22 Господь имел меня началом пути Своего, прежде созданий Своих, искони; 23 от века я помазана, от начала, прежде бытия земли. 24 Я родилась, когда еще не существовали бездны, когда еще не было источников, обильных водою. 25 Я родилась прежде, нежели водружены были горы, прежде холмов, 26 когда еще Он не сотворил ни земли, ни полей, ни начальных пылинок вселенной. 27 Когда Он уготовлял небеса, я была там. Когда Он проводил круговую черту по лицу бездны, 28 когда утверждал вверху облака, когда укреплял источники бездны, 29 когда давал морю устав, чтобы воды не переступали пределов его, когда полагал основания земли: 30 тогда я была при Нем художницею, и была радостью всякий день, веселясь пред лицем Его во все время, 31 веселясь на земном кругу Его, и радость моя была с сынами человеческими.
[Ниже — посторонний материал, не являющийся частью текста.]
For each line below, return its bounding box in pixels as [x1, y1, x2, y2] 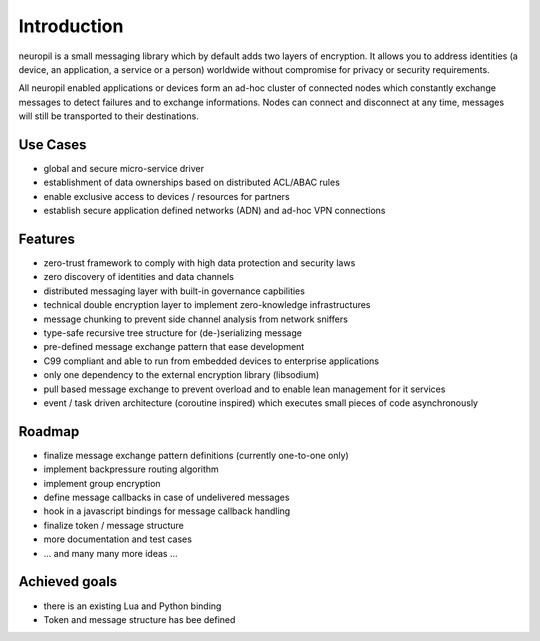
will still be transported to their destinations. [18, 110, 199, 122]
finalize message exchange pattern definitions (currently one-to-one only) [43, 449, 349, 461]
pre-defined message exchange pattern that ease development [43, 341, 305, 353]
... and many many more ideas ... [43, 547, 179, 559]
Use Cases [18, 136, 87, 153]
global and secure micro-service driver [43, 163, 205, 175]
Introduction [18, 15, 124, 37]
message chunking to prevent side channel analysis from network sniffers [43, 313, 349, 325]

Также целый пассаж о Премудрости в Прем. 7–9, например:

22 Она есть Дух Разумный, Святой, Единородный, Многочастный, Тонкий, Удобоподвижный, Светлый, Чистый, Ясный, Невредительный, Благолюбивый, Скорый, Неудержимый, 23 Благодетельный, Человеколюбивый, Твердый, Непоколебимый, Спокойный, Беспечальный, Всевидящий и Проникающий все умные, чистые, тончайшие духи – 24 ибо Премудрость подвижнее всякого движения и по чистоте своей сквозь все проходит и проникает. 25 Она есть Дыхание Силы Божией и Чистое Излияние Славы Вседержителя, посему ничто оскверненное не войдет в нее; 26 Она есть отблеск Вечного Света, и Чистое Зеркало Действия Божия, и Образ Благости Его (Прем. 7, 22-26).

С Тобою – Премудрость, которая знает Дела Твои и присуща была, когда Ты творил Мир, и ведает, что угодно пред Очами Твоими и что право по Заповедям Твоим... (Прем. 9, 9).

Или вот памятные благодаря богослужению (православная Вечерня) слова Псалма 103:

Я$кw возвели1чишасz дэла2 твоz2 гдcи, всz6 премyдростiю сотвори1лъ е3си2.

Как многочисленны дела Твои, Господи! Все соделал Ты премудро (Пс. 103, 24).

О Премудрости в космическом смысле говорится в 28-й главе книги Иова. В частности:

23 Бог знает путь ее, и Он ведает место ее. 24 Ибо Он прозирает до концов земли и видит под всем небом. 25 Когда Он ветру полагал вес и располагал воду по мере, 26 когда назначал устав дождю и путь для молнии громоносной, 27 тогда Он видел ее и явил ее, приготовил ее и еще испытал ее (Иов. 28, 23-27).

Указанные тексты прямо соотносятся со всем, о чем говорится в Ин. 1, 1-3, в том числе с утверждением:

Все чрез Него начало быть, и без Него ничто не начало быть, что начало быть (Ин. 1, 3).

Итак, Слово как Премудрость – разумный принцип, лежащий в основе мира, сообщающий ему красоту, осмысленность, логийность (от слова «Логос»), премудрость (как свойство сотворенного мира). И все потому, что Слово, Премудрость – неотъемлемое свойство, способность, качество, присущее Богу.

В Нем была жизнь, и жизнь была свет человеков (ст. 4).

Жизнь, свет – ключевые понятия Ин. Отметим, что глагол «быть» стоит в прошедшем времени. Он означает неизменную изначальность.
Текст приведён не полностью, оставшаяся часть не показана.